Tout comme les excès d’alcool finissent par scléroser les états de conscience, ceux qui sont atteint de la fièvre pétrolière semblent incapables d’imaginer et de mettre en place des moyens efficaces pour effectuer la nécessaire transition énergétique afin de s’éloigner le plus rapidement possible des hydrocarbures. Ces moyens efficaces existent pourtant. Comme le rapporte le directeur du Sierra Club, Michael Brune, de plus en plus de villes aux États-Unis se tournent vers les énergies propres. Le prix de l’énergie solaire a chuté de plus de 50% et celui de l’éolien de 47% depuis les cinq dernières années1. Et plus il y aura d’utilisateurs, plus les prix continueront de baisser.
Le Québec est à la croisée des chemins. Les approvisionnements en pétrole conventionnel suffisent à combler nos besoins et sont au moins deux fois moins polluants que le pétrole en provenance des sables bitumineux. En développant des infrastructures pétrolières et gazières coûteuses sur son territoire, le Québec se condamne à être dépendant des hydrocarbures pendant des décennies à venir, avec le cortège de désastres environnementaux à large échelle qui les accompagnent et au détriment du développement des énergies vertes. Rappelons que le pétrole québécois, s’il y en a en quantité suffisante, est non-conventionnel.
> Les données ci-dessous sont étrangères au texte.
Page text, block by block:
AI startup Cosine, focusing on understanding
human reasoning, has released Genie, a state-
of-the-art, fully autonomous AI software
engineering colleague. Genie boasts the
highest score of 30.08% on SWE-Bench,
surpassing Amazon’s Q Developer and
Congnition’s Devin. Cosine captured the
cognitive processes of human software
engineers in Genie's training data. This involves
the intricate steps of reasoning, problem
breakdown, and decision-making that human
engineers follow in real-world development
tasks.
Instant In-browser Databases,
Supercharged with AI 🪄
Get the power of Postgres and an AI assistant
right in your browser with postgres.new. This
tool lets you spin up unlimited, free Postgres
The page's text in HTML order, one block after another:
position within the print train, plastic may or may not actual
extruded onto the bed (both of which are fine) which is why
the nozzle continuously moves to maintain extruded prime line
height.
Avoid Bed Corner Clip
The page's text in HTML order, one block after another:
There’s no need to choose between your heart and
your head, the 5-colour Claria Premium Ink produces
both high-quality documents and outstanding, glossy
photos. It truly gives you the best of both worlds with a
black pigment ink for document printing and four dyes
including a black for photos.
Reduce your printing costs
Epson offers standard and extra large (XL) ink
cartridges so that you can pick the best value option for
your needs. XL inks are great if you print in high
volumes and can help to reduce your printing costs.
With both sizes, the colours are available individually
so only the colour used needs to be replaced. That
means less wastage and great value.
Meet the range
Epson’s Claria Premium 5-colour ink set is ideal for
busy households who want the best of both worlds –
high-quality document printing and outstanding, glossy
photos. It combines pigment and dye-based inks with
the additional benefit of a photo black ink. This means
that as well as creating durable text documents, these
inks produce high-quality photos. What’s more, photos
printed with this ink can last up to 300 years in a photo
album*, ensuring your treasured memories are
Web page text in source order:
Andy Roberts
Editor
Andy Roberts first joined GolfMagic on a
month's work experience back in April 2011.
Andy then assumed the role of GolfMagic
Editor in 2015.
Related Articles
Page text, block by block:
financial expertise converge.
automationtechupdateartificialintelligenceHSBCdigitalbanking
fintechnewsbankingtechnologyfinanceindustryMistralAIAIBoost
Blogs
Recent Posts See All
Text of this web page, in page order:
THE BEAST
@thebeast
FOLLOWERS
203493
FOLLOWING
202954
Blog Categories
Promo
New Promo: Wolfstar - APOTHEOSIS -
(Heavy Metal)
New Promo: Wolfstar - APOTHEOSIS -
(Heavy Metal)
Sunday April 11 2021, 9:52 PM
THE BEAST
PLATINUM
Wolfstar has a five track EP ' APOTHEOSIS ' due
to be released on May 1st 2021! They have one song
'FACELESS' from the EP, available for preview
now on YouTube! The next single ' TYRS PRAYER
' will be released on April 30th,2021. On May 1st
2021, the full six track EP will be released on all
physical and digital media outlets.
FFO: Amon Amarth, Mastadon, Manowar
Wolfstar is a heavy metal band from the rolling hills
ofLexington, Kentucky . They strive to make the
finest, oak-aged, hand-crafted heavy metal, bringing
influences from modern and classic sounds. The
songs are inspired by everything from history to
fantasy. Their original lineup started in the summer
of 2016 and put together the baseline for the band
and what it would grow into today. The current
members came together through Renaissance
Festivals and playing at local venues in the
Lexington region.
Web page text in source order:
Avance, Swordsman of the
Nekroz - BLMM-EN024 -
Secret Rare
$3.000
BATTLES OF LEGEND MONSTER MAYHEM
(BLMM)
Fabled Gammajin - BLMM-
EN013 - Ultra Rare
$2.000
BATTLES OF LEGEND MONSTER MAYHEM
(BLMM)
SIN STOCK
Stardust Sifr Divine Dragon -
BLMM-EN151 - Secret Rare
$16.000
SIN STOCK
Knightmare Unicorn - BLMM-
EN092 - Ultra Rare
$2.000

Les obstacles à la transition énergétique ne sont ni technologiques, ni économiques. Le secteur des technologies propres est le secteur industriel qui croit le plus rapidement au Canada. En 2012 il comptait déjà plus de 800 entreprises qui embauchent des dizaines de milliers de travailleurs bien rémunérés, principalement des jeunes. Elles investissent cinq milliards de dollars en recherche et développement et génèrent des revenus de 11.3 milliards. Des études montrent que la valeur de leurs exportations pourrait augmenter à 32 milliards en 10 ans2. Selon la Banque mondiale, le marché des technologies propres s’élèvera à 6 400 milliards au cours des 10 prochaines années dans les seuls pays en développement comme la Chine et l’Inde3. Le Canada et le Québec possèdent les ressources pour se positionner avantageusement dans ce marché émergeant. Il n’y a pas d’opposition entre la croissance économique et la protection de l’environnement, à condition que nos gouvernements adoptent des politiques cohérentes afin de soutenir le virage vert.
En prolongeant sa dépendance aux hydrocarbures, le Québec ne fait que rater son rendez-vous avec la réalité du 21ème siècle. Les choix des gouvernements actuels, s’ils devaient se concrétiser, lègueront une lourde hypothèque aux générations futures car, comme le soulignait très justement le secrétaire d’état américain, John Kerry, « le réchauffement climatique est une arme de destruction massive »4. À cet égard, les projets de pipeline et de développement pétrolier et gazier au Québec et au Canada relèvent davantage de l’action terroriste que de la concertation internationale pour le maintien de la sécurité et pour un avenir viable.